Eric van Lustbader is a hack. I know he’s written more than 40 books, he’s terribly successful and I’m a schlub with one title to my name and plans for more. But this was crap, and it was crap enough to ensure I won’t bother reading another of his yarns. The story was cliched and the writing is just horrid. Terrible. That quote above is the worst I came across in the first 225 pages, but it’s not atypical. It’s standard low-context dialogue that’s supposed to convey setting or back story without going to the trouble of writing it well. Instead, he has people say things no one would ever say to advance the story. I would be embarrassed to have written the “dialogue” above.

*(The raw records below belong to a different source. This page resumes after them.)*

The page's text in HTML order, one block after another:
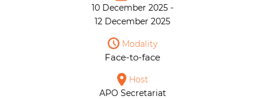
10 December 2025 -
12 December 2025
Modality
Face-to-face
Host
APO Secretariat
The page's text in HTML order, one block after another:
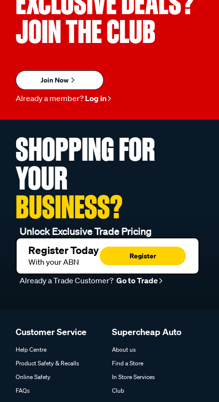
JOIN THE CLUB
Join Now
Already a member? Log in
SHOPPING FOR
YOUR
BUSINESS?
Unlock Exclusive Trade Pricing
Register Today
With your ABN
Register
Already a Trade Customer? Go to Trade
Customer Service
Help Centre
Product Safety & Recalls
Online Safety
FAQs
Supercheap Auto
About us
Find a Store
In Store Services
Club
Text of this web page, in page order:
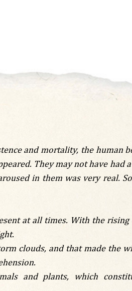
and mortality, the human
They may not have had
in them was very real.
at all times. With the
clouds, and that made the
and plants, which
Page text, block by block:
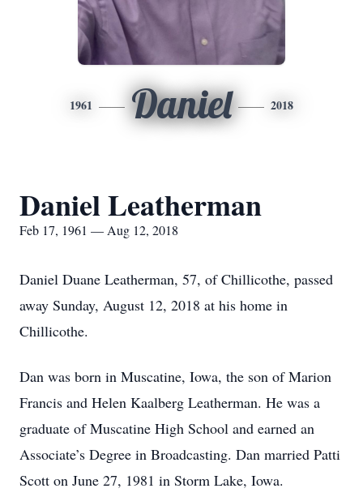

If the jet is opulent, SHOW the opulence. Don’t have one of your characters actually call it an “opulent corporate jet.” That’s a sentence no one ever said. Ever.

In fact, now that I think of it, I’ve read the word opulent hundreds of times over my life but I don’t believe I’ve ever heard anyone SAY it. It’s impossible to believe a character who says something like that.

I can’t tell if it’s the author’s laziness, or if he really thinks that’s good writing. But it’s not. Oh, gods, it’s not.

Meanwhile, I’m chugging along finishing my new book which I hope to have done by mid-October. Then we’ll see if I’m any better.